I've been trying to put my thoughts down about this into a coherent sort of paper, but it lies untouched in my folder not getting much attention.  I need a nudge!

Saturday 2 October 2010

Neanderthal innovation or acculturation: did aliens build the pyramids?

I have a (bad?) habit of making flaky analogies, and they occasionally crop up in my writing as well- generally near the end, and they generally read like a poor attempt at introducing stylistic flair in order to bring an essay to conclusion and leave my reader stroking their chin!

One analogy I used that I'm particularly fond of compared speciation and rainbows.  In another, I compared attitudes towards the debate over the origin of late Neanderthal tool industries to19th century anthropologists' incredulity to New World earthworks and Central and South American pyramids- the Hopewell and Mississippian mounds, for example, were attributed by some anthropologists as having built by an advanced race that was destroyed by the Native American tribes.

This incredulity at the cognitive capacities of the indigenous population associated with the complex material culture is echoed in both instances.  Neanderthals are found essentially with a Chatelperronean backed blade in one hand, and a perforated wolf's tooth in another, and the suggestion immediately arises that Neanderthals attained these skills by acculturating themselves with modern humans, generally because Neanderthals are viewed as having inferior cognitive capabilities.  Why IS that (other than humans are egotistical beings!)? 
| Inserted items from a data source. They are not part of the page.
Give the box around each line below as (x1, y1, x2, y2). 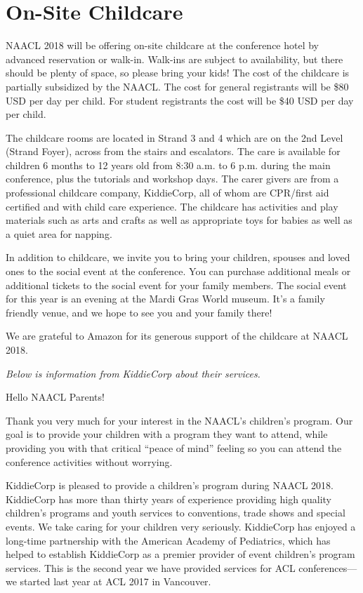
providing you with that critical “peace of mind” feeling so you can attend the (6, 440, 342, 455)
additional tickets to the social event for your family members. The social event (6, 277, 347, 292)
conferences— (298, 560, 357, 575)
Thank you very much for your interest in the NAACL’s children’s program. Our (6, 413, 353, 427)
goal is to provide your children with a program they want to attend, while (6, 427, 328, 441)
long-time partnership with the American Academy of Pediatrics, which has (6, 533, 331, 547)
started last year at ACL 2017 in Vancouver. (20, 574, 211, 589)
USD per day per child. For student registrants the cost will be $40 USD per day (6, 93, 354, 107)
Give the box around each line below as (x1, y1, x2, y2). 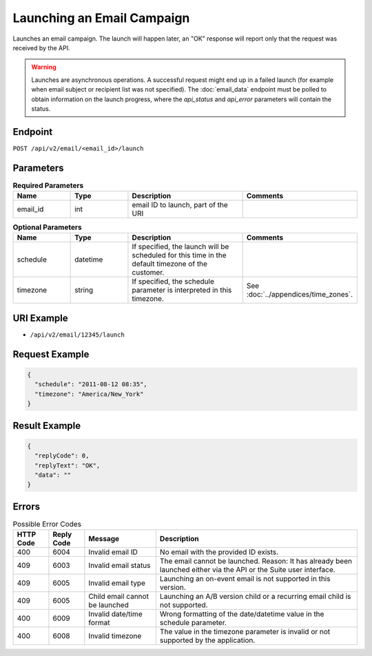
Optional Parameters (12, 222, 82, 232)
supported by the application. (159, 635, 256, 645)
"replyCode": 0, (34, 452, 90, 460)
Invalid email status (88, 561, 151, 571)
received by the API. (12, 43, 70, 52)
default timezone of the (132, 259, 208, 268)
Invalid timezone (88, 631, 142, 641)
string (74, 286, 94, 295)
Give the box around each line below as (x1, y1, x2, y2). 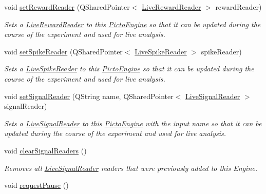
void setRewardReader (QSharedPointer (4, 2, 130, 12)
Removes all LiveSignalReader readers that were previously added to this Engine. (4, 162, 257, 173)
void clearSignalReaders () (4, 145, 87, 156)
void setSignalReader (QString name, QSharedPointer (4, 90, 174, 101)
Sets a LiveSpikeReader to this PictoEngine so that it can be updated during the (4, 63, 254, 74)
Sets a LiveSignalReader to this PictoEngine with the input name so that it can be (4, 118, 262, 128)
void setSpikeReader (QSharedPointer (4, 46, 123, 56)
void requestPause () (4, 180, 69, 190)
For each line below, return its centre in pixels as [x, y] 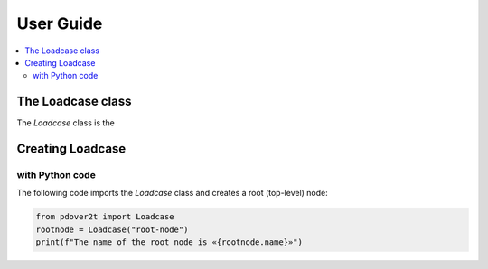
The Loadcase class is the [66, 123]
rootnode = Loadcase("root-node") [112, 229]
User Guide [60, 23]
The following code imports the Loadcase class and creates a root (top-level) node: [173, 193]
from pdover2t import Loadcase [105, 217]
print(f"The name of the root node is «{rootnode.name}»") [169, 242]
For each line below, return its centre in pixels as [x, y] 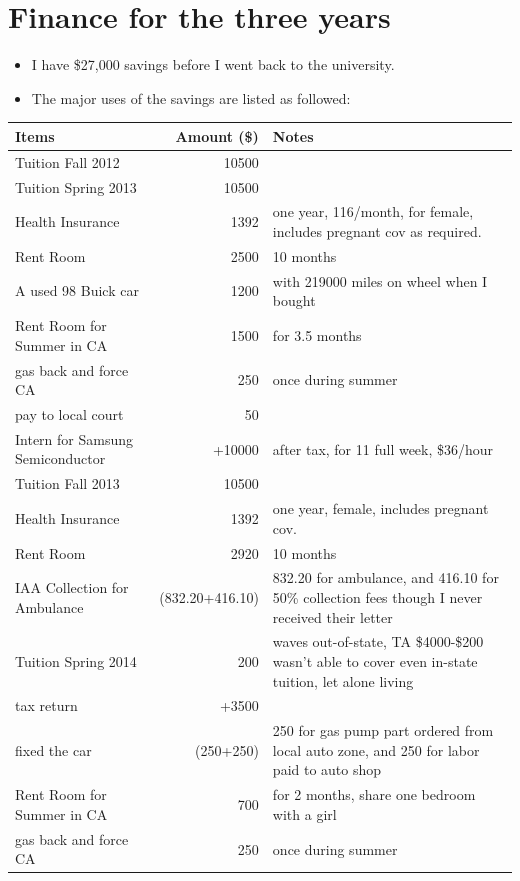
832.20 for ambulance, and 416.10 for [385, 577]
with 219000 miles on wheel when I [380, 280]
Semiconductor [60, 458]
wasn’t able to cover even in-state [375, 660]
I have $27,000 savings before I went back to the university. [213, 64]
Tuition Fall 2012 [67, 161]
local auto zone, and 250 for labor [376, 749]
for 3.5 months [317, 334]
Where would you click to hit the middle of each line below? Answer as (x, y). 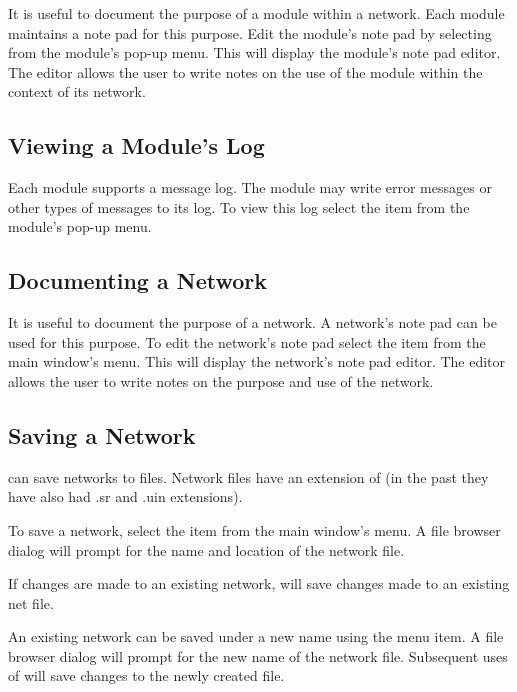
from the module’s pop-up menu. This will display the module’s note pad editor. (254, 52)
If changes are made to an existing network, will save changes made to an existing (259, 583)
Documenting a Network (137, 280)
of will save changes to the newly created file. (146, 675)
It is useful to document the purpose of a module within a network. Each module (256, 13)
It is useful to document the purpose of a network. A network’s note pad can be (252, 322)
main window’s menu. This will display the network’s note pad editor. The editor (257, 361)
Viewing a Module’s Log (136, 145)
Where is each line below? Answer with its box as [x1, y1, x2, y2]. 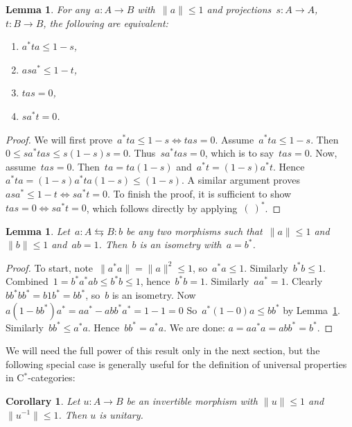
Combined [6, 274, 49, 288]
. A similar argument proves [181, 173, 300, 187]
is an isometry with [139, 237, 222, 252]
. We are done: [164, 320, 225, 334]
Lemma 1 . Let [6, 223, 70, 238]
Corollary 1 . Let [6, 393, 80, 408]
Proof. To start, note [6, 260, 94, 274]
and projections [206, 2, 272, 16]

It's true this is a possibility, that Neanderthals gained Chatelperronean tool technology from contact with modern humans.  But there is also the possibility that Neanderthals simply developed these tools themselves.  After all, we see examples of Neanderthal symbolism before evidence of modern human arrival such as with the ochre covered shells in Spain 50,000 years ago, uses of black manganese, burial, deep cave use, and complex tools like throwing spears and hafted points, well before Neanderthal use of a 'typically Upper Palaeolithic' toolkit.
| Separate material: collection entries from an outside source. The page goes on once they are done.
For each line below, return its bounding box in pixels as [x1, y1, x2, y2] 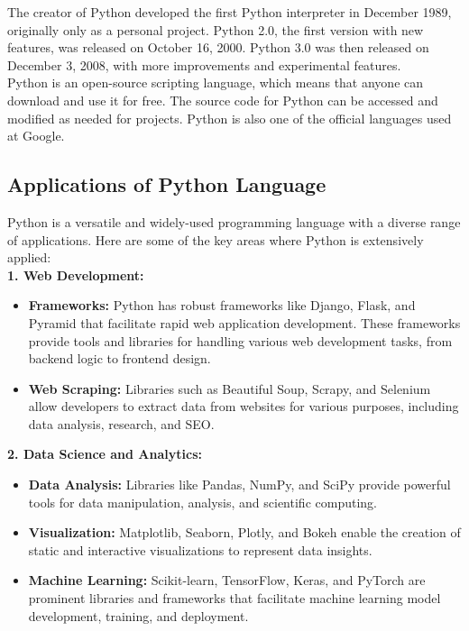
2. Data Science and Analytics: [7, 444, 202, 463]
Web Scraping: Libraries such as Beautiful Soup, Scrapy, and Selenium [28, 379, 431, 398]
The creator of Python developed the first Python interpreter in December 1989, [7, 3, 452, 21]
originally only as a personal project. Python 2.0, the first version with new [7, 20, 424, 39]
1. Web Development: [7, 265, 144, 284]
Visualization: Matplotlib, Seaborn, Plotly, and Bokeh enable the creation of [28, 523, 461, 542]
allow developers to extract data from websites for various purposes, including [28, 397, 459, 416]
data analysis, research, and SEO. [28, 414, 215, 433]
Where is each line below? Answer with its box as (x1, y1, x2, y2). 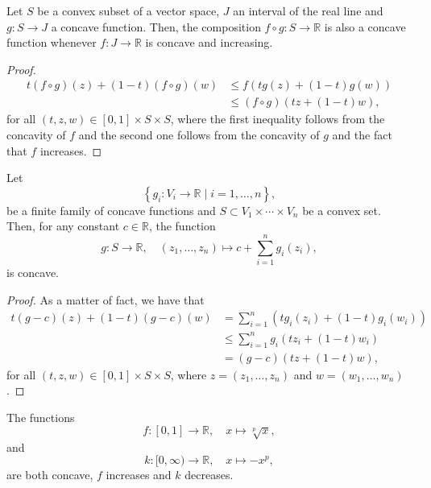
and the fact (332, 126, 392, 143)
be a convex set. (302, 201, 381, 218)
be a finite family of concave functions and (6, 201, 216, 218)
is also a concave (324, 18, 406, 35)
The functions (6, 408, 75, 425)
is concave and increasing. (145, 34, 273, 51)
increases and (106, 466, 172, 483)
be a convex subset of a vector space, (37, 2, 220, 19)
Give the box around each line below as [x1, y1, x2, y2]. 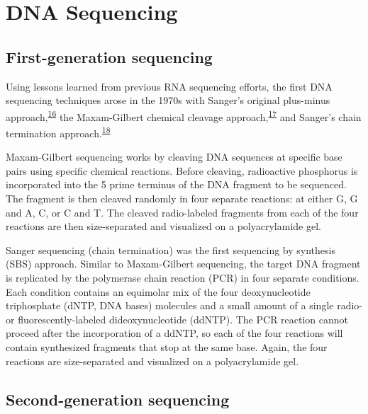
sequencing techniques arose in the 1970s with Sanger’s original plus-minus [6, 93, 330, 108]
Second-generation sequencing [6, 388, 230, 410]
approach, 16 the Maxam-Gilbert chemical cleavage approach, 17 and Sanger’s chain [6, 107, 362, 124]
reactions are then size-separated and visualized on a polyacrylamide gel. [6, 219, 321, 234]
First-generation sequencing [6, 45, 213, 67]
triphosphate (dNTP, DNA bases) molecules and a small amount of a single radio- [6, 298, 362, 313]
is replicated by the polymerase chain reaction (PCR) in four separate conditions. [6, 270, 359, 285]
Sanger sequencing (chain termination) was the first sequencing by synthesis [6, 242, 335, 257]

As a sister species that branched apart only 4-500,000 years ago, we can expect there to be some cognitive differences between modern humans and neanderthals, but I expect there were also large similarities.  Both species seemed to use technology to adapt to their environments to a large degree, and I do not believe things such as symbolic thought, language, and complex tool manufacture to be out of the realm of the Neanderthal mind.

To me, jumping to a conclusion that if Neanderthals did have complex tool sets resembling what was once thought unique to modern humans then it must have been a borrowed or copied technology, is reminiscent of 19th century anthropologists incredulity that indigenous populations built great momuments and fine architecture.